** What the task requires **
Pull out every line below holding the word "blade".

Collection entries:
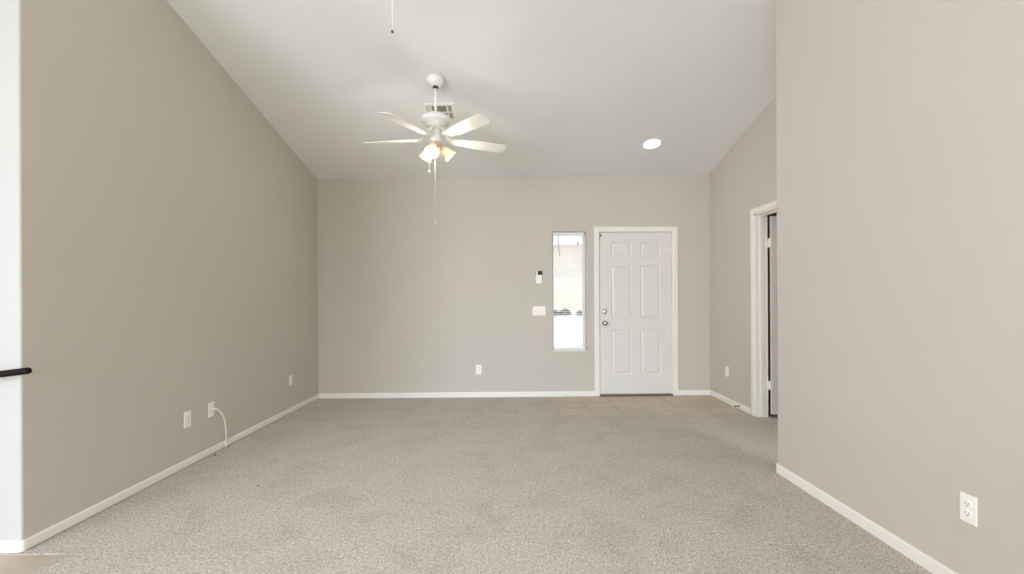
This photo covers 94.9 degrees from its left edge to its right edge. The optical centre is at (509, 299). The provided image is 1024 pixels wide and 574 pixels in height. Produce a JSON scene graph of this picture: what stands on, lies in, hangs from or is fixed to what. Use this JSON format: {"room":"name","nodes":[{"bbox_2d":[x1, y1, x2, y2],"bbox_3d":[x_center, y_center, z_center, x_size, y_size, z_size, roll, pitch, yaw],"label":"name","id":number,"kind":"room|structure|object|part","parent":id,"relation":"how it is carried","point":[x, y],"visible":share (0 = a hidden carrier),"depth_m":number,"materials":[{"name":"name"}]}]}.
{"room":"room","nodes":[
{"label":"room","id":0,"kind":"room"},
{"bbox_2d":[0,0,317,542],"bbox_3d":[-2.420,-0.932,4.133,0.120,4.400,3.735,0,0,0],"label":"wall","id":1,"kind":"structure","parent":0,"point":[159,234],"depth_m":2.93,"materials":[{"name":"beige paint"}]},
{"bbox_2d":[17,539,25,552],"bbox_3d":[-2.349,1.188,2.264,0.021,0.052,0.021,0,0,0],"label":"baseboard","id":2,"kind":"structure","parent":1,"relation":"attached to","point":[22,543],"depth_m":2.26,"materials":[{"name":"white wood"}]},
{"bbox_2d":[26,394,318,549],"bbox_3d":[-2.344,1.187,4.027,0.011,0.050,3.508,0,0,0],"label":"baseboard","id":3,"kind":"structure","parent":1,"relation":"attached to","point":[35,539],"depth_m":2.98,"materials":[{"name":"white wood"}]},
{"bbox_2d":[184,410,190,428],"bbox_3d":[-2.346,0.875,3.429,0.009,0.118,0.074,0,0,0],"label":"wall outlet","id":4,"kind":"object","parent":1,"relation":"attached to","point":[187,415],"visible":1,"depth_m":3.42,"materials":[{"name":"white plastic"}]},
{"bbox_2d":[208,402,213,417],"bbox_3d":[-2.342,0.868,3.702,0.018,0.114,0.068,0,0,0],"label":"outlet","id":5,"kind":"object","parent":1,"relation":"attached to","point":[210,405],"visible":1,"depth_m":3.69,"materials":[{"name":"white plastic"}]},
{"bbox_2d":[213,408,226,446],"bbox_3d":[-2.320,1.035,3.788,0.040,0.357,0.183,0,0,0],"label":"coaxial cable","id":6,"kind":"object","parent":5,"relation":"attached to","point":[213,408],"visible":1,"depth_m":3.83,"materials":[{"name":"beige plastic"}]},
{"bbox_2d":[289,375,291,385],"bbox_3d":[-2.347,0.868,5.047,0.008,0.110,0.066,0,0,0],"label":"blank wall plate","id":7,"kind":"object","parent":1,"relation":"attached to","point":[290,376],"visible":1,"depth_m":5.04,"materials":[{"name":"white plastic"}]},
{"bbox_2d":[0,395,931,573],"bbox_3d":[-0.644,1.259,1.500,11.300,0.100,9.200,0,0,0],"label":"floor","id":8,"kind":"structure","parent":0,"point":[451,485],"depth_m":2.79,"materials":[{"name":"carpet"}]},
{"bbox_2d":[167,0,775,179],"bbox_3d":[-0.660,-2.095,1.500,11.300,1.575,9.400,0,0,0],"label":"ceiling","id":9,"kind":"structure","parent":0,"point":[568,87],"depth_m":4.06,"materials":[{"name":"paint"}]},
{"bbox_2d":[363,73,505,223],"bbox_3d":[-0.660,-1.287,4.104,1.261,1.277,1.255,0,0,0],"label":"ceiling fan","id":10,"kind":"object","parent":9,"relation":"hanging from","point":[435,121],"visible":1,"depth_m":4.02,"materials":[{"name":"white"}]},
{"bbox_3d":[-1.020,-1.389,4.143,0.542,0.034,0.134,0,0,10],"label":"fan blade","id":11,"kind":"part","parent":10,"relation":"part of","materials":[{"name":"white wood"}]},
{"bbox_3d":[-0.820,-1.390,3.732,0.134,0.034,0.542,0,0,28],"label":"fan blade","id":12,"kind":"part","parent":10,"relation":"part of","materials":[{"name":"white wood"}]},
{"bbox_3d":[-0.729,-1.271,4.152,0.134,0.139,0.127,0,0,0],"label":"lamp shade","id":13,"kind":"part","parent":10,"relation":"part of","materials":[{"name":"white glass"}]},
{"bbox_3d":[-0.645,-1.267,3.961,0.118,0.140,0.133,0,0,39],"label":"lamp shade","id":14,"kind":"part","parent":10,"relation":"part of","materials":[{"name":"white glass"}]},
{"bbox_2d":[430,142,435,151],"bbox_3d":[-0.649,-1.301,4.002,0.053,0.103,0.094,0,0,0],"label":"socket","id":15,"kind":"object","parent":10,"relation":"attached to","point":[432,149],"depth_m":3.97,"materials":[{"name":"beige"}]},
{"bbox_3d":[-0.691,-1.391,4.460,0.134,0.034,0.542,0,0,-8],"label":"fan blade","id":16,"kind":"part","parent":10,"relation":"part of","materials":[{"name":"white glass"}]},
{"bbox_3d":[-0.532,-1.272,4.126,0.138,0.139,0.121,0,0,0],"label":"lamp shade","id":17,"kind":"part","parent":10,"relation":"part of","materials":[{"name":"white glass"}]},
{"bbox_3d":[-0.367,-1.392,3.795,0.134,0.034,0.542,0,0,-44],"label":"fan blade","id":18,"kind":"part","parent":10,"relation":"part of","materials":[{"name":"white wood"}]},
{"bbox_3d":[-0.287,-1.393,4.245,0.542,0.034,0.134,0,0,-26],"label":"fan blade","id":19,"kind":"part","parent":10,"relation":"part of","materials":[{"name":"white wood"}]},
{"bbox_2d":[424,103,456,120],"bbox_3d":[-0.657,-1.802,4.529,0.285,0.074,0.264,0,0,0],"label":"ceiling vent","id":20,"kind":"object","parent":9,"relation":"in","point":[447,108],"visible":0.53,"depth_m":4.47,"materials":[{"name":"paint"}]},
{"bbox_2d":[642,139,661,148],"bbox_3d":[1.569,-1.708,5.164,0.209,0.053,0.204,0,0,-4],"label":"recessed light","id":21,"kind":"object","parent":9,"relation":"in","point":[651,143],"visible":1,"depth_m":5.16,"materials":[{"name":"white"}]},
{"bbox_2d":[317,174,709,396],"bbox_3d":[0.069,-0.944,5.908,5.350,4.400,0.161,0,0,-1],"label":"wall","id":22,"kind":"structure","parent":0,"point":[408,302],"depth_m":5.82,"materials":[{"name":"beige paint"}]},
{"bbox_2d":[476,365,481,373],"bbox_3d":[-0.379,0.868,5.815,0.070,0.116,0.009,0,0,-1],"label":"wall outlet","id":23,"kind":"object","parent":22,"relation":"attached to","point":[478,367],"visible":1,"depth_m":5.81,"materials":[{"name":"white plastic"}]},
{"bbox_2d":[319,390,709,398],"bbox_3d":[0.082,1.175,5.823,4.839,0.062,0.013,0,0,-1],"label":"baseboard","id":24,"kind":"structure","parent":22,"relation":"attached to","point":[681,392],"depth_m":5.81,"materials":[{"name":"white wood"}]},
{"bbox_2d":[535,271,541,283],"bbox_3d":[0.366,-0.276,5.823,0.082,0.156,0.022,0,0,-1],"label":"thermostat","id":25,"kind":"object","parent":22,"relation":"attached to","point":[538,274],"visible":1,"depth_m":5.81,"materials":[{"name":"white plastic"}]},
{"bbox_2d":[532,306,545,315],"bbox_3d":[0.369,0.142,5.824,0.163,0.116,0.020,0,0,-1],"label":"light switch","id":26,"kind":"object","parent":22,"relation":"attached to","point":[537,310],"visible":1,"depth_m":5.83,"materials":[{"name":"white plastic"}]},
{"bbox_2d":[552,233,586,351],"bbox_3d":[0.746,-0.099,5.913,0.429,1.489,0.156,0,0,-1],"label":"window","id":27,"kind":"structure","parent":22,"relation":"in","point":[583,236],"depth_m":5.94,"materials":[{"name":"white glass"}]},
{"bbox_2d":[552,232,583,349],"bbox_3d":[0.737,-0.103,5.871,0.387,1.469,0.051,0,0,-1],"label":"mini blind","id":28,"kind":"object","parent":27,"relation":"attached to","point":[553,233],"visible":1,"depth_m":5.87,"materials":[{"name":"white plastic"}]},
{"bbox_3d":[0.741,0.604,5.881,0.387,0.054,0.024,0,0,-1],"label":"rail","id":29,"kind":"part","parent":28,"relation":"part of","materials":[{"name":"white plastic"}]},
{"bbox_3d":[0.750,0.639,5.886,0.427,0.012,0.101,0,0,-1],"label":"sill","id":30,"kind":"part","parent":27,"relation":"part of","materials":[{"name":"beige paint"}]},
{"bbox_2d":[594,226,678,396],"bbox_3d":[1.579,0.149,5.897,1.046,2.111,0.199,0,0,-1],"label":"door","id":31,"kind":"structure","parent":22,"relation":"in","point":[636,268],"depth_m":5.87,"materials":[{"name":"white wood"}]},
{"bbox_2d":[709,96,776,413],"bbox_3d":[2.561,-0.957,3.850,0.120,4.400,4.500,0,0,0],"label":"wall","id":32,"kind":"structure","parent":0,"point":[744,180],"depth_m":5.19,"materials":[{"name":"beige paint"}]},
{"bbox_2d":[725,366,728,376],"bbox_3d":[2.506,0.829,5.415,0.008,0.116,0.072,0,0,0],"label":"blank wall plate","id":33,"kind":"object","parent":32,"relation":"attached to","point":[726,367],"visible":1,"depth_m":5.41,"materials":[{"name":"white plastic"}]},
{"bbox_2d":[710,390,749,413],"bbox_3d":[2.506,1.163,3.736,0.011,0.062,4.272,0,0,0],"label":"baseboard","id":34,"kind":"structure","parent":32,"relation":"attached to","point":[744,408],"depth_m":5.31,"materials":[{"name":"white wood"}]},
{"bbox_2d":[750,200,777,416],"bbox_3d":[2.949,0.131,4.388,0.916,2.121,0.931,0,0,0],"label":"door","id":35,"kind":"structure","parent":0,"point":[760,385],"depth_m":4.77,"materials":[{"name":"white wood"}]},
{"bbox_3d":[3.027,0.156,4.753,0.760,2.001,0.035,0,0,0],"label":"panel","id":36,"kind":"part","parent":35,"relation":"part of","materials":[{"name":"white wood"}]},
{"bbox_2d":[767,212,776,399],"bbox_3d":[3.563,-0.037,4.350,1.874,2.550,2.700,0,0,0],"label":"wall","id":37,"kind":"structure","parent":0,"point":[773,214],"depth_m":5.60,"materials":[{"name":"beige paint"}]},
{"bbox_2d":[776,0,1023,573],"bbox_3d":[1.908,-0.954,0.134,0.120,4.400,6.268,0,0,0],"label":"wall","id":38,"kind":"structure","parent":0,"point":[900,123],"depth_m":2.18,"materials":[{"name":"beige paint"}]},
{"bbox_2d":[776,463,957,573],"bbox_3d":[1.919,1.165,0.140,0.142,0.062,6.279,0,0,0],"label":"baseboard","id":39,"kind":"structure","parent":38,"relation":"attached to","point":[919,557],"depth_m":2.40,"materials":[{"name":"white wood"}]},
{"bbox_2d":[960,491,977,526],"bbox_3d":[1.853,0.845,1.898,0.009,0.116,0.070,0,0,0],"label":"wall outlet","id":40,"kind":"object","parent":38,"relation":"attached to","point":[968,503],"visible":1,"depth_m":1.89,"materials":[{"name":"white plastic"}]},
{"bbox_2d":[963,500,971,507],"bbox_3d":[1.850,0.825,1.898,0.003,0.029,0.033,0,0,0],"label":"receptacle","id":41,"kind":"object","parent":40,"relation":"attached to","point":[966,503],"depth_m":1.90,"materials":[{"name":"white plastic"}]},
{"bbox_2d":[963,509,971,517],"bbox_3d":[1.851,0.864,1.898,0.003,0.029,0.033,0,0,0],"label":"receptacle","id":42,"kind":"object","parent":40,"relation":"attached to","point":[967,513],"depth_m":1.90,"materials":[{"name":"white plastic"}]},
{"bbox_3d":[-4.342,-0.922,2.325,3.725,4.400,0.120,0,0,0],"label":"wall","id":43,"kind":"structure","parent":0,"visible":0},
{"bbox_2d":[0,540,19,552],"bbox_3d":[-4.226,1.198,2.260,3.737,0.055,0.011,0,0,0],"label":"baseboard","id":44,"kind":"structure","parent":43,"relation":"attached to","point":[6,546],"depth_m":2.25,"materials":[{"name":"white wood"}]},
{"bbox_2d":[0,367,31,377],"bbox_3d":[-2.889,0.432,2.200,1.402,0.236,0.130,0,0,0],"label":"handrail","id":45,"kind":"object","parent":43,"relation":"attached to","point":[20,371],"visible":1,"depth_m":2.14,"materials":[{"name":"black metal"}]},
{"label":"outside","id":46,"kind":"structure","parent":0,"visible":0},
{"bbox_2d":[554,315,582,347],"bbox_3d":[0.007,1.456,48.060,120.000,0.200,83.880,0,0,0],"label":"ground","id":47,"kind":"structure","parent":46,"point":[556,316],"depth_m":20.37,"materials":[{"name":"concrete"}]},
{"bbox_2d":[560,308,571,315],"bbox_3d":[4.546,1.016,38.207,1.078,0.635,1.032,0,0,0],"label":"shrub","id":48,"kind":"object","parent":47,"relation":"on","point":[564,309],"visible":0.67,"depth_m":38.07,"materials":[{"name":"grey plant"}]},
{"bbox_2d":[553,236,581,314],"bbox_3d":[3.986,-2.764,45.500,19.600,8.200,10.600,0,0,0],"label":"house","id":49,"kind":"structure","parent":47,"relation":"on","point":[573,242],"depth_m":41.00,"materials":[{"name":"beige paint"}]}
]}

** Completed task **
{"bbox_3d":[-1.020,-1.389,4.143,0.542,0.034,0.134,0,0,10],"label":"fan blade","id":11,"kind":"part","parent":10,"relation":"part of","materials":[{"name":"white wood"}]},
{"bbox_3d":[-0.820,-1.390,3.732,0.134,0.034,0.542,0,0,28],"label":"fan blade","id":12,"kind":"part","parent":10,"relation":"part of","materials":[{"name":"white wood"}]},
{"bbox_3d":[-0.691,-1.391,4.460,0.134,0.034,0.542,0,0,-8],"label":"fan blade","id":16,"kind":"part","parent":10,"relation":"part of","materials":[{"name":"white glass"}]},
{"bbox_3d":[-0.367,-1.392,3.795,0.134,0.034,0.542,0,0,-44],"label":"fan blade","id":18,"kind":"part","parent":10,"relation":"part of","materials":[{"name":"white wood"}]},
{"bbox_3d":[-0.287,-1.393,4.245,0.542,0.034,0.134,0,0,-26],"label":"fan blade","id":19,"kind":"part","parent":10,"relation":"part of","materials":[{"name":"white wood"}]},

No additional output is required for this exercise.